Hasta aquí el texto del cuento de Cortázar. De inmediato, uno de los estudiantes de la clase hace esta propuesta al escritor argentino: «¿Por qué no habla un poquito de Roque Dalton? Pienso que hay mucha gente que no sabe quién era». Y Cortázar gentilmente accede a la petición:
«Sí, cómo no. Roque Dalton se decía nieto del pirata Dalton, un inglés o norteamericano que asoló las costas de Centroamérica y conquistó tierras que luego perdió y conquistó también, por las buenas o por las malas, algunas muchachas salvadoreñas de donde luego descendió la familia de Roque que conservaba el apellido de Dalton. Nunca supe yo, ni los amigos de Roque, si eso era cierto o uno de los muchos inventos de su fertilísima imaginación. Roque es para mí el ejemplo muy poco frecuente de un hombre en quien la capacidad literaria, la capacidad poética se dan desde muy joven mezcladas o conjuntamente con un profundo sentimiento de connaturalidad con su propio pueblo, con su historia y su destino. En él desde los dieciocho años nunca se pudo separar al poeta del luchador, al novelista del combatiente, y por eso su vida fue una serie continua de persecuciones, prisiones, exilios, fugas en algunos casos espectaculares y un retorno final a su país después de muchos años pasados en otros lugares de exilio para integrarse a la lucha donde habría de perder la vida. Afortunadamente para nosotros, Roque Dalton ha dejado una obra amplia, varios volúmenes de poemas y una novela que tiene un título irónico y tierno a la vez; se llama Pobrecito poeta que era yo porque es la historia de un hombre que en algún momento siente la tentación de volcarse plenamente en la literatura y dejar de lado otras cosas que su naturaleza también le reclamaba; finalmente no lo hace y sigue manteniendo ese equilibrio que siempre me pareció admirable en él. Roque Dalton era un hombre que a los cuarenta años daba la impresión de un chico de diecinueve. Tenía algo de niño, conductas de niño, era travieso, juguetón. Era difícil saber y darse cuenta de la fuerza, la seriedad y la eficacia que se escondían detrás de ese muchacho.
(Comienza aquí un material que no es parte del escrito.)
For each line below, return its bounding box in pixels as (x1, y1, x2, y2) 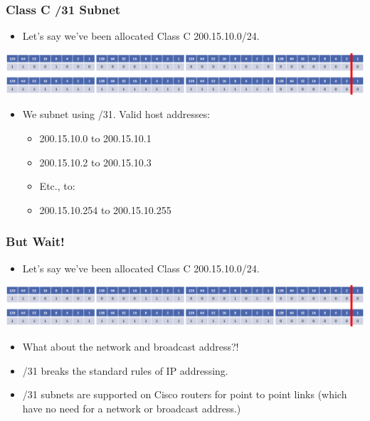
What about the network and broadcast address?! (22, 339, 239, 353)
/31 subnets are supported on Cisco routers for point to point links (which (22, 387, 347, 402)
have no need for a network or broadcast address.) (22, 400, 241, 415)
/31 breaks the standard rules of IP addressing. (22, 363, 228, 378)
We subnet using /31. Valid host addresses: (22, 107, 211, 122)
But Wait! (6, 233, 65, 250)
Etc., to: (39, 178, 75, 193)
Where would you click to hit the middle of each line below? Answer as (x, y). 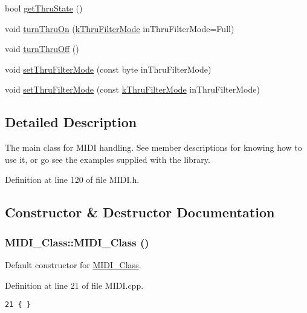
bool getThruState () (44, 8)
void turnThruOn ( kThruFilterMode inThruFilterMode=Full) (120, 28)
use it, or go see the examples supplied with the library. (108, 159)
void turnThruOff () (42, 49)
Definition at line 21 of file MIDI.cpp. (74, 285)
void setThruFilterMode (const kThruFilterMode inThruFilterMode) (132, 89)
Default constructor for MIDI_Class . (73, 264)
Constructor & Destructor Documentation (140, 212)
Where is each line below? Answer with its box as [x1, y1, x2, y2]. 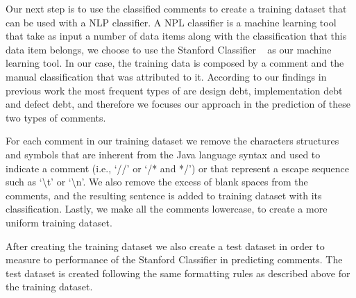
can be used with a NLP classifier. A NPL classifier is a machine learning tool [6, 15, 337, 29]
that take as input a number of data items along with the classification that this [6, 28, 347, 43]
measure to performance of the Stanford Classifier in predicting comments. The [6, 252, 343, 267]
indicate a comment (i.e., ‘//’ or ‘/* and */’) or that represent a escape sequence [6, 160, 349, 175]
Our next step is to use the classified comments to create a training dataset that [6, 1, 347, 15]
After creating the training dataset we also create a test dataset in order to [6, 238, 325, 253]
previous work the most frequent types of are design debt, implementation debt [6, 83, 343, 97]
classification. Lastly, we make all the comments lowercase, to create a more [6, 201, 328, 216]
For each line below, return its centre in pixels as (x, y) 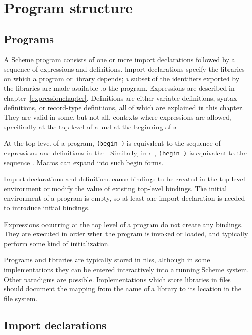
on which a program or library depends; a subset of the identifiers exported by (122, 78)
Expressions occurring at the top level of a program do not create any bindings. (124, 224)
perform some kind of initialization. (57, 243)
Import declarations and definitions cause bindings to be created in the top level (125, 179)
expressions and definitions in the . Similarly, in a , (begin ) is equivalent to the (125, 152)
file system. (21, 298)
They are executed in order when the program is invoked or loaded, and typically (126, 234)
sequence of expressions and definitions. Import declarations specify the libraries (124, 69)
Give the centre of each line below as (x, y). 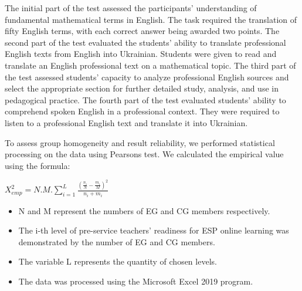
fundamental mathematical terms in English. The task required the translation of (151, 19)
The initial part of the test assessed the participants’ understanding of (131, 8)
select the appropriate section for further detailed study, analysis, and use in (142, 88)
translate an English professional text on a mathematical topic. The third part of (150, 65)
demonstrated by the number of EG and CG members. (117, 241)
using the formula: (38, 165)
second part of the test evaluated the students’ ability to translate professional (145, 42)
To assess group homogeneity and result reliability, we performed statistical (140, 142)

Me acuerdo de una noche en que en La Habana nos reunimos un grupo de extranjeros y de cubanos para hablar con Fidel Castro. Era en el año 62, al comienzo de la Revolución. La reunión tenía que durar una hora a partir de las diez de la noche y duró exactamente hasta las seis de la mañana, como sucede casi siempre con esas entrevistas de Fidel Castro que se prolongan interminablemente porque él no conoce el cansancio y sus interlocutores tampoco en esos casos. Nunca me voy a olvidar de que hacia el alba, cuando yo estaba realmente medio dormido porque no aguantaba más de fatiga y de cansancio, recuerdo a Roque Dalton, flaco, muy flaco y no muy alto, al lado de Fidel, nada flaco y muy alto, discutiendo empecinadamente la manera de utilizar un cierto tipo de arma de la que no me enteré demasiado, un cierto tipo de fusil; cada uno de los dos tratando de convencer al otro de que tenía razón con toda clase de argumentos y además con demostraciones físicas: tirándose al suelo, levantándose y haciendo toda clase de demostraciones bélicas que nos dejaban bastante estupefactos.
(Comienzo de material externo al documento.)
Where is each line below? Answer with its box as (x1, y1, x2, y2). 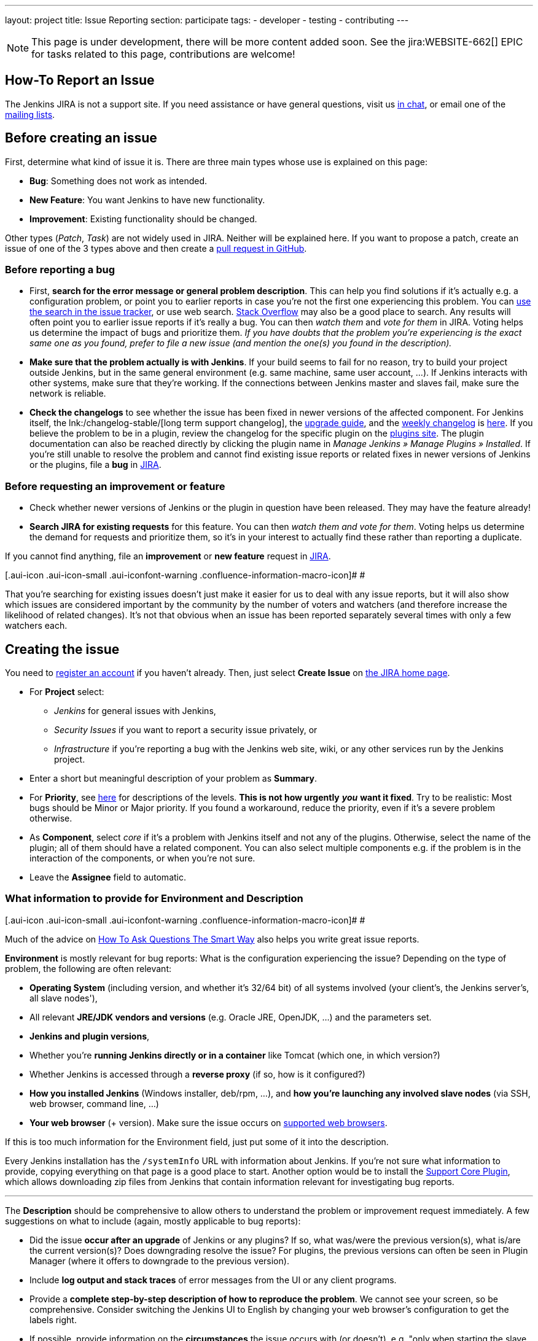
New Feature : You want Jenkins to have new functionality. (29, 194, 265, 205)
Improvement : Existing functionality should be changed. (29, 213, 257, 224)
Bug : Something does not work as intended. (29, 175, 208, 186)
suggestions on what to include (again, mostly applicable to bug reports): (5, 1215, 301, 1226)
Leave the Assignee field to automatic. (29, 872, 186, 883)
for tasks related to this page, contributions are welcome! (31, 48, 295, 60)
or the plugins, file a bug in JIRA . (29, 459, 162, 470)
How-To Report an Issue (5, 72, 155, 88)

Así era Roque: podía jugar hablando en serio porque evidentemente el tema le interesaba por razones muy salvadoreñas y a la vez era un gran juego en el que se divertía profundamente. La lectura de sus libros, tanto de poemas como de prosa —tiene también muchos ensayos, muchos trabajos de política—, es un momento importante en nuestra historia, sobre todo en la década entre el 58 y el 68. Sus análisis son siempre apasionados pero al mismo tiempo lúcidos, sus rechazos y sus discrepancias están siempre históricamente bien fundados. No era hombre de panfletos, era hombre de pensamiento y por detrás y por delante y por encima de todo eso había siempre el gran poeta, el hombre que ha dejado algunos de los poemas más hermosos que yo conozco en estos últimos veinte años. Esto es lo que puedo decir de Roque y mi deseo de que ustedes lo lean y lo conozcan más».
Esa fue la larga y reveladora respuesta que Julio Cortázar dio acerca del poeta Roque Dalton. Los cuarenta años de la vida de Roque son casi perfectos, no sólo porque lo asesinan el diez de mayo de 1975, a cuatro días de diferencia de su nacimiento, el 14 de mayo de 1935, sino por toda la descripción que ha hecho de él Cortázar, de su talante poético, de su vida y de su obra. Todas características que lo sitúan en la cúspide de la palabra comprometida con la revolución y el cambio social.
Pero como hay una hermenéutica de la muerte que sin desdeño de las muertes anónimas, las muertes ejemplares de Roque, de Ellacuría, de Romero, han de llevarnos, antes o después, al conocimiento del origen del mal en El Salvador: «Cuando sepas que he muerto no pronuncies mi nombre/porque se detendría la muerte y el reposo» (Alta hora de la noche).
(Fuente consultada: Julio Cortázar, Clases de literatura. Berkeley, 1980, Alfaguara, Madrid 2013, pp. 107-118).